- _WHAT TO PRODUCE_:
Copy nothing from the entries below except the lines from the one containing "members or a personal representative of the" through the one containing "Under Arizona Revised", and copy those exactly.

(Records from a collection)
╭──

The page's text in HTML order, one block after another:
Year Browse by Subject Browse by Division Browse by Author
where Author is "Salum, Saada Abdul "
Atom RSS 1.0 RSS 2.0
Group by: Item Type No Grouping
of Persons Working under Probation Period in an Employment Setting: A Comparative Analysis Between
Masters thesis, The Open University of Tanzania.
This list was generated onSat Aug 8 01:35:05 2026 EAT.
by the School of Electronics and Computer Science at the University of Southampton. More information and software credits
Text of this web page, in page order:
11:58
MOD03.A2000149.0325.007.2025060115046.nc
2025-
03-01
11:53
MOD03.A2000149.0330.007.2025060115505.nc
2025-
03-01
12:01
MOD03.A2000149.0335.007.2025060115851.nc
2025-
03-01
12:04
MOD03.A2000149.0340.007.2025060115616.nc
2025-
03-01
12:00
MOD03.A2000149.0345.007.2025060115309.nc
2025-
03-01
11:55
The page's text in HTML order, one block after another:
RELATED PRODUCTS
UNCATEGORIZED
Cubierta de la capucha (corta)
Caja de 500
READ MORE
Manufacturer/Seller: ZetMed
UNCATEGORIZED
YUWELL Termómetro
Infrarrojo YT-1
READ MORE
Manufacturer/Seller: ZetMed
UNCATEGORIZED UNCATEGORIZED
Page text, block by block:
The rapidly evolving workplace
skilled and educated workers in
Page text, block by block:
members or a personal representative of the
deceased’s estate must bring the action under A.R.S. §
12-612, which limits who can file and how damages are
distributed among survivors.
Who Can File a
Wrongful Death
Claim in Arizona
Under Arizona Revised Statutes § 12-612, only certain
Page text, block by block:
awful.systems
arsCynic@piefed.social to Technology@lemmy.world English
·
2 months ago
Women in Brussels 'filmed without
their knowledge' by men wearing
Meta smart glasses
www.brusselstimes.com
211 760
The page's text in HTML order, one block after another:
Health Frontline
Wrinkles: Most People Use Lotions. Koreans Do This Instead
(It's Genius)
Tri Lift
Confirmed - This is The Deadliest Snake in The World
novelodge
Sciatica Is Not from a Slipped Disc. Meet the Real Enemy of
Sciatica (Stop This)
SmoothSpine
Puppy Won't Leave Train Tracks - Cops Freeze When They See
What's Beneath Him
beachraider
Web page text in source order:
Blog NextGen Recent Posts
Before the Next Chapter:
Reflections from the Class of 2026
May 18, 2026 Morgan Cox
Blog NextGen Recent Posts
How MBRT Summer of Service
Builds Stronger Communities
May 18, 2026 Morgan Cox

╰──

- _SOLUTION TO THIS TASK_:
members or a personal representative of the
deceased’s estate must bring the action under A.R.S. §
12-612, which limits who can file and how damages are
distributed among survivors.
Who Can File a
Wrongful Death
Claim in Arizona
Under Arizona Revised Statutes § 12-612, only certain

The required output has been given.